Father, I am so weak in sharing your Words of life to people walking in darkness and not even realizing it. Help me overcome my indifference.

Ah, how can I thank you, my Lord, for making this earth, then becoming flesh and walking among us? We saw your love, we felt your love, we were saved by your love.  Without you, my life would only be getting and earning, building and making ~ all the while, trying to find some meaning in life. You provide the meaning: Life with you is life to its fullest and it is eternal.

December 31

Praise God, stars on high spreading sparkles in the darkness. Praise him, all planets and comets and moons. Praise him mighty mountains that overlook the plains. Praise him, shimmering oceans deep and rivers that flow playfully over a thirsty land. Praise him, all misty clouds above and rainbows gracing the sky. Praise him, great eagles and delicate butterflies. Praise him, mighty trees and lacy ivy. Praise him old men and young. Praise him young women and old. Praise him children everywhere and angels on high. Praise and worship our Creator and God always.

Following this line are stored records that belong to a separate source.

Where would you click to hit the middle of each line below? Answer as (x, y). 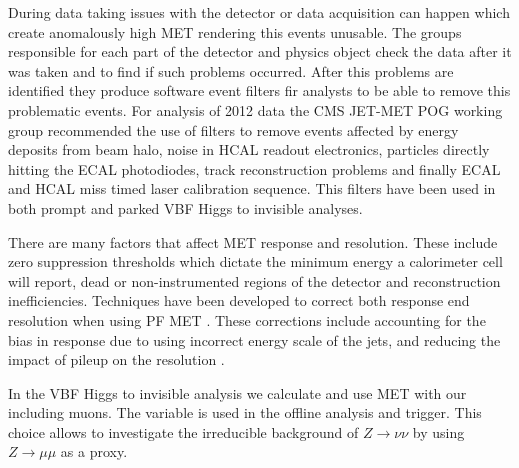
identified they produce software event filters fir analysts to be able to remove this (259, 90)
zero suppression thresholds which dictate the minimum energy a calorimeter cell (255, 261)
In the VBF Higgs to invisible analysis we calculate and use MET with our (237, 392)
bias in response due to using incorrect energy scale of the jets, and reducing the (254, 339)
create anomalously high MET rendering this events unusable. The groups (235, 31)
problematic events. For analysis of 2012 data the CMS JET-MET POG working (255, 109)
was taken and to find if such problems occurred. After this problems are (231, 70)
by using (438, 431)

Father it is so hard to see my own sins. Open the eyes of my soul and help me see myself as you do.

Another year has slipped by on wings of a whisper and a sigh. A year of dreams I have made that sometimes floated away. A year of you trying to straightening out my messes, running after me so I’ll return to you, answering millions of prayers at one time, weeping and laughing along the way, and rejoicing when I, your little child, please you. Thank you for always being with me.